─── Task inputs

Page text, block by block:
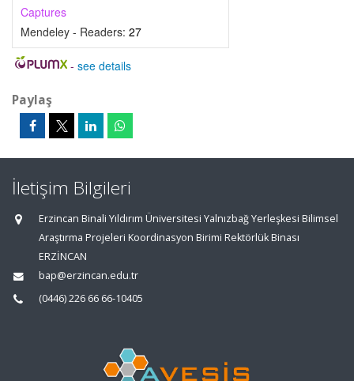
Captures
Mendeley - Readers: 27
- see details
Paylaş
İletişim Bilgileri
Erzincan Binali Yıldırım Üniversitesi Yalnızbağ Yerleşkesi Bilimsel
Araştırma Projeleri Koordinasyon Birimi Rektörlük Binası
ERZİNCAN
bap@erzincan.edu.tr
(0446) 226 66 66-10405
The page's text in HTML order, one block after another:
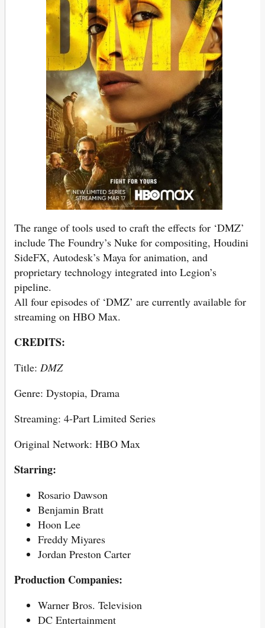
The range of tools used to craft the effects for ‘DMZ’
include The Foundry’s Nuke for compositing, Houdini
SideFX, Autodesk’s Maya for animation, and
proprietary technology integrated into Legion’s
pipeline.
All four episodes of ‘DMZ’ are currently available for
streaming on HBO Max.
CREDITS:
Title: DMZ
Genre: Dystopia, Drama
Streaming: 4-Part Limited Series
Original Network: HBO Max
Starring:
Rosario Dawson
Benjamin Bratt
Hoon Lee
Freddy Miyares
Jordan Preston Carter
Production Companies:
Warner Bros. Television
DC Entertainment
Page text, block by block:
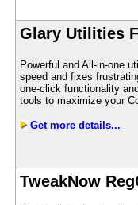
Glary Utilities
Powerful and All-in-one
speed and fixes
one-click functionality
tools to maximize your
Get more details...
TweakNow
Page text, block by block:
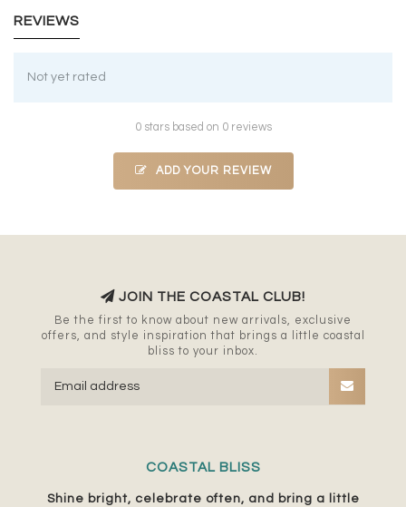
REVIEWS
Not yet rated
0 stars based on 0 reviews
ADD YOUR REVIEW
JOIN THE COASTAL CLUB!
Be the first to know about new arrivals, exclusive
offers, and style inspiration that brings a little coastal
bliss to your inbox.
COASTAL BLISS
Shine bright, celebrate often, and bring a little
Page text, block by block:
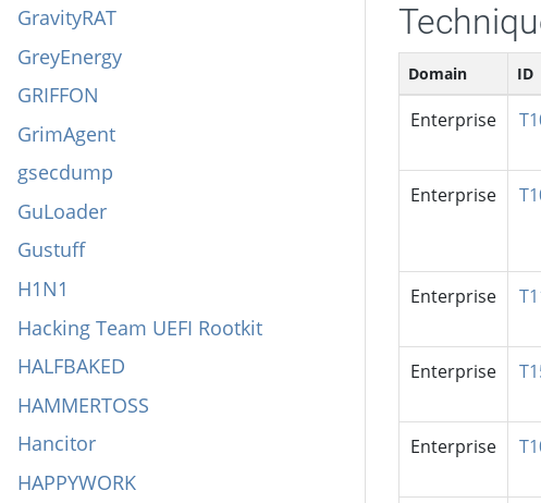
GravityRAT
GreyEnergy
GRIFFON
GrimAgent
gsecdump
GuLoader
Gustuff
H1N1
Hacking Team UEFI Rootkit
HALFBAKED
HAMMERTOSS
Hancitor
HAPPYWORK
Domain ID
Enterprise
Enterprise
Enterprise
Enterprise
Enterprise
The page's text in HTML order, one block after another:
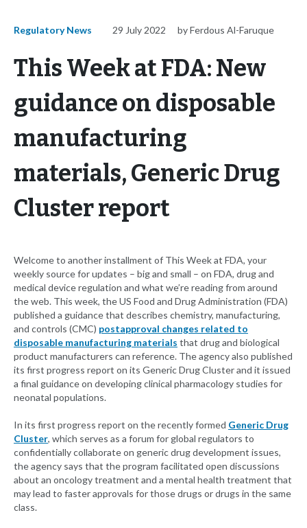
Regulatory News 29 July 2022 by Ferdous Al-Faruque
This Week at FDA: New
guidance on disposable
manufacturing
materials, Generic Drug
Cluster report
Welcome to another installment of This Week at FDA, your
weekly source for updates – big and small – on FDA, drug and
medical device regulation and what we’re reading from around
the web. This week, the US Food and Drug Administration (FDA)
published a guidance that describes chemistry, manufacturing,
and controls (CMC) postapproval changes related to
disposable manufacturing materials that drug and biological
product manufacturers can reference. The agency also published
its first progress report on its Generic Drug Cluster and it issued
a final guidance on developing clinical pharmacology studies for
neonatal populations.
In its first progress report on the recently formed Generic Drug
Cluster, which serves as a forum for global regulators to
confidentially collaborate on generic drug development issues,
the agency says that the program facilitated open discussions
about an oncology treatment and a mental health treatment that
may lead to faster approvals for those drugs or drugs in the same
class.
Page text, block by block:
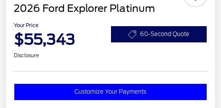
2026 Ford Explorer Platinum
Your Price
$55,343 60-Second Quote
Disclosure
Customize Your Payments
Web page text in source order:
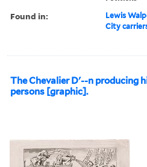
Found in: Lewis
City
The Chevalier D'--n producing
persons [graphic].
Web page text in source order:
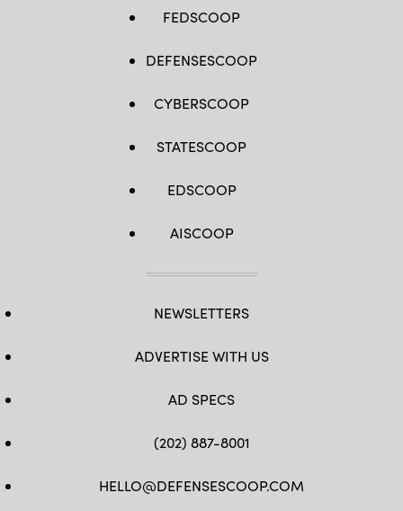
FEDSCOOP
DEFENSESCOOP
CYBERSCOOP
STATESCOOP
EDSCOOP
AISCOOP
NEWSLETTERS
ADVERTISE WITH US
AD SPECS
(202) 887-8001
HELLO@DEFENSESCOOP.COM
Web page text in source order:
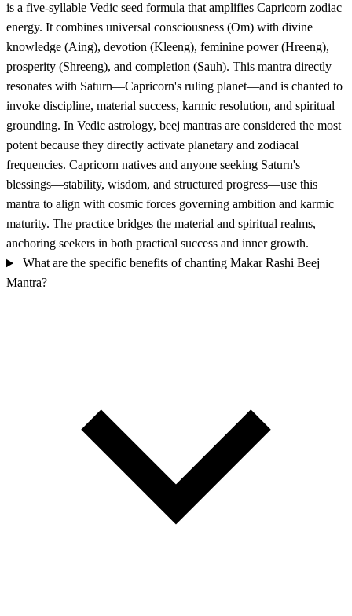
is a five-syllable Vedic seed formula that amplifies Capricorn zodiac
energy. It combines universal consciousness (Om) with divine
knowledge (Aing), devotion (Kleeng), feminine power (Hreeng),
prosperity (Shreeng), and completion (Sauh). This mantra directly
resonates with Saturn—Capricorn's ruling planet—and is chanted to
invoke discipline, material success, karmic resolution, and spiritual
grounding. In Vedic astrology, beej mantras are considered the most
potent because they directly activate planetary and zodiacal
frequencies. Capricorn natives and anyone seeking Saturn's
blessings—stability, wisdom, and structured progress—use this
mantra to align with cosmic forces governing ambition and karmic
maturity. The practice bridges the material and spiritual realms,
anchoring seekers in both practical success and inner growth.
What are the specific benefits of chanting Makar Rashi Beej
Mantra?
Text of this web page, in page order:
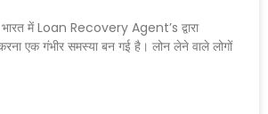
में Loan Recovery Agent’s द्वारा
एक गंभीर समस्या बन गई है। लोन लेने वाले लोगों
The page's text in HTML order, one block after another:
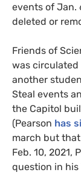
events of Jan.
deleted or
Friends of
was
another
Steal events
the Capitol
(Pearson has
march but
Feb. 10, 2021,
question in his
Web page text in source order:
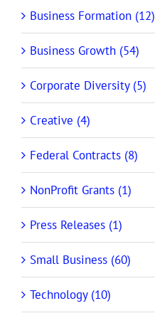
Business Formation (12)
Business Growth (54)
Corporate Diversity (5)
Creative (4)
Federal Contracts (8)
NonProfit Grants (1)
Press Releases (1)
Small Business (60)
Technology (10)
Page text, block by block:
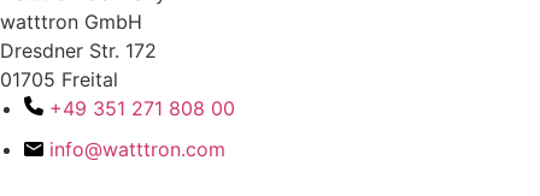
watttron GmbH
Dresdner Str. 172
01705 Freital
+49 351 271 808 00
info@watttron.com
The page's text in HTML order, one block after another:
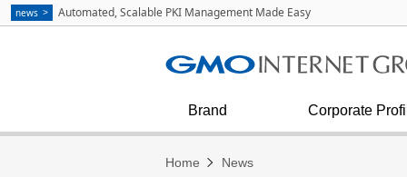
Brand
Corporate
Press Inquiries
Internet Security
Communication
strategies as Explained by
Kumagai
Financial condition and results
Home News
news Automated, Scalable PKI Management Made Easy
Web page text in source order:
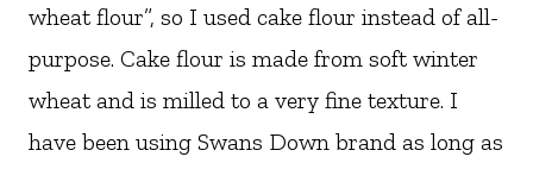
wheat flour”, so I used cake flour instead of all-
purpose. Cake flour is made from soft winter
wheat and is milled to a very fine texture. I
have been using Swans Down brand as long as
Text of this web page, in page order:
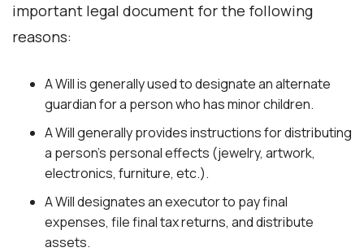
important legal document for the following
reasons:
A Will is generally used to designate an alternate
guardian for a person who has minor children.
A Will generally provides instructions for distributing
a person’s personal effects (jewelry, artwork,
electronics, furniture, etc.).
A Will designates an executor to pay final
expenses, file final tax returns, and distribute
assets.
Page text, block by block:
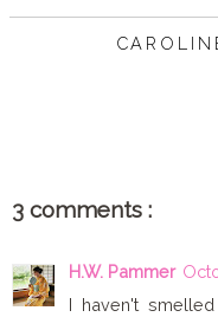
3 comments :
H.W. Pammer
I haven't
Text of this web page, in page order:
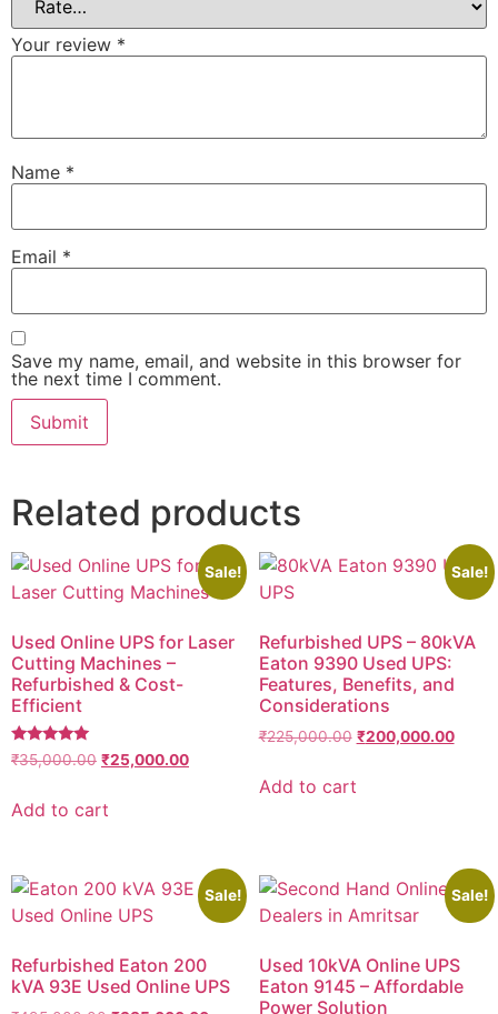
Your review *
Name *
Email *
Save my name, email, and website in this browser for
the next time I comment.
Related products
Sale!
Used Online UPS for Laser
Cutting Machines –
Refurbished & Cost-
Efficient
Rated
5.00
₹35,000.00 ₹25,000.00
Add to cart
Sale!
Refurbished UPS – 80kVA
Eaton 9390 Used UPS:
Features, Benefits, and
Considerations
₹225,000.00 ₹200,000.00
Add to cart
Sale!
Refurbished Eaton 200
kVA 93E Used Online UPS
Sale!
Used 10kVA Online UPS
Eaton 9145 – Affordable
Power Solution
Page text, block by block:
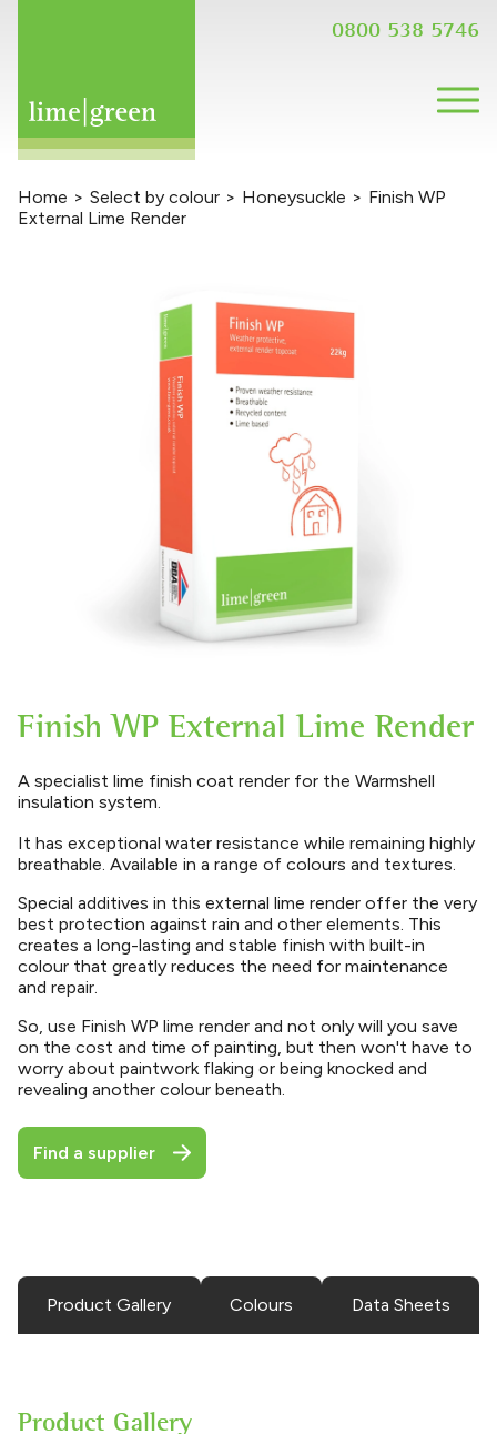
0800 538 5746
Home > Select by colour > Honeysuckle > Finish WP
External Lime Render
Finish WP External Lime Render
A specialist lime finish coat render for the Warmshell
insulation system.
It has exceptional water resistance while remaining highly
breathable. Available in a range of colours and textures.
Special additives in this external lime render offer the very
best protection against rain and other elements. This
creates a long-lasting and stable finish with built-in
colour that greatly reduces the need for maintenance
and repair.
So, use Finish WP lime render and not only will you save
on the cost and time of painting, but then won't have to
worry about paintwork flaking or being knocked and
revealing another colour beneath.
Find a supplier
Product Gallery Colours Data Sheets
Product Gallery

──────

Scan the listing above, and wherever a line holds the word "Vedic", copy it.

is a five-syllable Vedic seed formula that amplifies Capricorn zodiac
grounding. In Vedic astrology, beej mantras are considered the most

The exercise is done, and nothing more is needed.